Which lines in the material below contain the word "Schuh"? Copy each of them.

── PROVIDED RECORDS

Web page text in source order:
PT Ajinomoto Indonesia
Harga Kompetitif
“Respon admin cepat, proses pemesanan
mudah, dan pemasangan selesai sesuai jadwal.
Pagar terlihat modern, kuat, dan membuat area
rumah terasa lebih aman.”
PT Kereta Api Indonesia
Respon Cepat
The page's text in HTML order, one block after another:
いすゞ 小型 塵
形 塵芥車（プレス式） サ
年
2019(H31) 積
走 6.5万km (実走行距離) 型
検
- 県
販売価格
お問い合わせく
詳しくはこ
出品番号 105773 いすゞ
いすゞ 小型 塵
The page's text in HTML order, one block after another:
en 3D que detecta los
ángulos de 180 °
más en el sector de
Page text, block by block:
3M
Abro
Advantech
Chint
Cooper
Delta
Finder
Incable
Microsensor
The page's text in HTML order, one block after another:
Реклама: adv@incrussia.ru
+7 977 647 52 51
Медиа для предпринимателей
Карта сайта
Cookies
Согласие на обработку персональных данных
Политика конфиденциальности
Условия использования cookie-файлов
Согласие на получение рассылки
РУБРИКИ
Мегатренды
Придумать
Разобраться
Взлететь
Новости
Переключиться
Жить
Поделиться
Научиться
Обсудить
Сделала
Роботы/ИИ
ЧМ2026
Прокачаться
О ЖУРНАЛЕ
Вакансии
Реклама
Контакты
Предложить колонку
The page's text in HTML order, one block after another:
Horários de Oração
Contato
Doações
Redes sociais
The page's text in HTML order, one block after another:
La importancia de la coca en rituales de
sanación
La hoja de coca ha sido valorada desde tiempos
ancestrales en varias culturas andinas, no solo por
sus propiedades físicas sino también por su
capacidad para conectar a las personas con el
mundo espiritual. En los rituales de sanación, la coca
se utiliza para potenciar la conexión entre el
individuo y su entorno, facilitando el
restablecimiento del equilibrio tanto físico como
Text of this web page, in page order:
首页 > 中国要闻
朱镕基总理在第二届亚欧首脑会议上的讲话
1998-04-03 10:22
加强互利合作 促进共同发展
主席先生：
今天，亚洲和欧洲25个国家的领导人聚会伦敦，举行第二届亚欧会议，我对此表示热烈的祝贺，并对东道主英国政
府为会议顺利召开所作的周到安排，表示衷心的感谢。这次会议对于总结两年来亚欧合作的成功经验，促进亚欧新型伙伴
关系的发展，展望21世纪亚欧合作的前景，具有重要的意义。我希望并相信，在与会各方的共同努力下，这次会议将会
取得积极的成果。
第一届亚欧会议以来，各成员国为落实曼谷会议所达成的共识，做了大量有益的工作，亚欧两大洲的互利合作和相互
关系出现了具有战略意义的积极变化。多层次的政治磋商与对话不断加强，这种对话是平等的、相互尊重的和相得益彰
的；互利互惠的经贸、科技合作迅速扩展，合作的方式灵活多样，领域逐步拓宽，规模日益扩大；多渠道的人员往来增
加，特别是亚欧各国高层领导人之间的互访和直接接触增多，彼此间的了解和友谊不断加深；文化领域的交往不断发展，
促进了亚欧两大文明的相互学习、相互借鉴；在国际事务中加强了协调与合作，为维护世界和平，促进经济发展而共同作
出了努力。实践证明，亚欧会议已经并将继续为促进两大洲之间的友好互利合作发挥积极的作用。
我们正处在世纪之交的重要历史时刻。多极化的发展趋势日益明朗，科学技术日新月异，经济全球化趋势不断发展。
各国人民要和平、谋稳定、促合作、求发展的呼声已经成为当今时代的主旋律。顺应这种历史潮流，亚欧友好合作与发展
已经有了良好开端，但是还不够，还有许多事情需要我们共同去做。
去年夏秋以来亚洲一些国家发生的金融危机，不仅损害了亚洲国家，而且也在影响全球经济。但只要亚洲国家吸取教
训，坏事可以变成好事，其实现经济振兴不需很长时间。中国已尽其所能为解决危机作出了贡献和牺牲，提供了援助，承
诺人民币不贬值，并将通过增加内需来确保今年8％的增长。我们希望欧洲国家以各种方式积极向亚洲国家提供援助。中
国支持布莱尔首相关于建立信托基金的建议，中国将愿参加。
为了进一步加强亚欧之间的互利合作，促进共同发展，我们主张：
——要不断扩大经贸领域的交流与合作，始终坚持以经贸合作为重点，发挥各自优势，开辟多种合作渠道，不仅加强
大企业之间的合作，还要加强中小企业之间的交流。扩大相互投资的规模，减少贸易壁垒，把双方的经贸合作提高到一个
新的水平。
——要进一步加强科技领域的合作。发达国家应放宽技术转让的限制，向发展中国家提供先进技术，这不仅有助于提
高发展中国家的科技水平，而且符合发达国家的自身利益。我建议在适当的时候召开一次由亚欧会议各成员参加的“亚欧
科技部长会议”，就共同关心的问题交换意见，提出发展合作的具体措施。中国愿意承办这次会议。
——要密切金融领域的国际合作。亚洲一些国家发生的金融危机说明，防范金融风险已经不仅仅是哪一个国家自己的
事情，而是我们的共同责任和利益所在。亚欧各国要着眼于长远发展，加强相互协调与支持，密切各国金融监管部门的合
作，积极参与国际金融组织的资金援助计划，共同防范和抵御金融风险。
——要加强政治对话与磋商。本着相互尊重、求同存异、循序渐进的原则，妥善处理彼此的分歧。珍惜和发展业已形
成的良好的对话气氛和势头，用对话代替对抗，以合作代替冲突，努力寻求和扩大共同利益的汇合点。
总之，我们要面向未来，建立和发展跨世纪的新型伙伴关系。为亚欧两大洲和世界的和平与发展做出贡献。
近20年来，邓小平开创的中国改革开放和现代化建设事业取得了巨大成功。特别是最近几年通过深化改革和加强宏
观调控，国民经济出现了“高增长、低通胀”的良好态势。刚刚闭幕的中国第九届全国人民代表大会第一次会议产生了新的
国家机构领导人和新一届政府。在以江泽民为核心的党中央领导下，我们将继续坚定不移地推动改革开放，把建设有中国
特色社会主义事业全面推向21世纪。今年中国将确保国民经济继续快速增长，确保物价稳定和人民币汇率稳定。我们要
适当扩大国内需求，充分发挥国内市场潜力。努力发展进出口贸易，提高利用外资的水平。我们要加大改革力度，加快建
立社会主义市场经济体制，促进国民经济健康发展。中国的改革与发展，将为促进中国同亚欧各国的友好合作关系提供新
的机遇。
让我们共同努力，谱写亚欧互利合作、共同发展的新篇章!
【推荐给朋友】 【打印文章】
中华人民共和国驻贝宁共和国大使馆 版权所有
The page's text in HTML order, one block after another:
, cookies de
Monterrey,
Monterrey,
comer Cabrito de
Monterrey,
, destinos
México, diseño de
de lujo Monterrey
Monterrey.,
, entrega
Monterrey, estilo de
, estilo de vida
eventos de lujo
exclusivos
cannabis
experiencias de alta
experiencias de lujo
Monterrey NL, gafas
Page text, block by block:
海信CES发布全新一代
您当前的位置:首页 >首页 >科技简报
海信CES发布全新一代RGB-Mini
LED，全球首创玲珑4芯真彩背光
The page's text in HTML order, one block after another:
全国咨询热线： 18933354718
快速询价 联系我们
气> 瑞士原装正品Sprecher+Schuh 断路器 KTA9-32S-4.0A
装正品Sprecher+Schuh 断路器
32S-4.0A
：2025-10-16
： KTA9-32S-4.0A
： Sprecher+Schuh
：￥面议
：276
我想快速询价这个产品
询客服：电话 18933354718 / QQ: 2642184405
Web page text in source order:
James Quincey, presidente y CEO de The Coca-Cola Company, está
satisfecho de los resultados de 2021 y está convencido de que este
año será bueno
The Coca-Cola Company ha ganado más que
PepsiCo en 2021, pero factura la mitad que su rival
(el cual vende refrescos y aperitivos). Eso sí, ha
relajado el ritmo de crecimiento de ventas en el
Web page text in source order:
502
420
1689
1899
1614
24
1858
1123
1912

────

RESPONSE BOX:
气> 瑞士原装正品Sprecher+Schuh 断路器 KTA9-32S-4.0A
装正品Sprecher+Schuh 断路器
： Sprecher+Schuh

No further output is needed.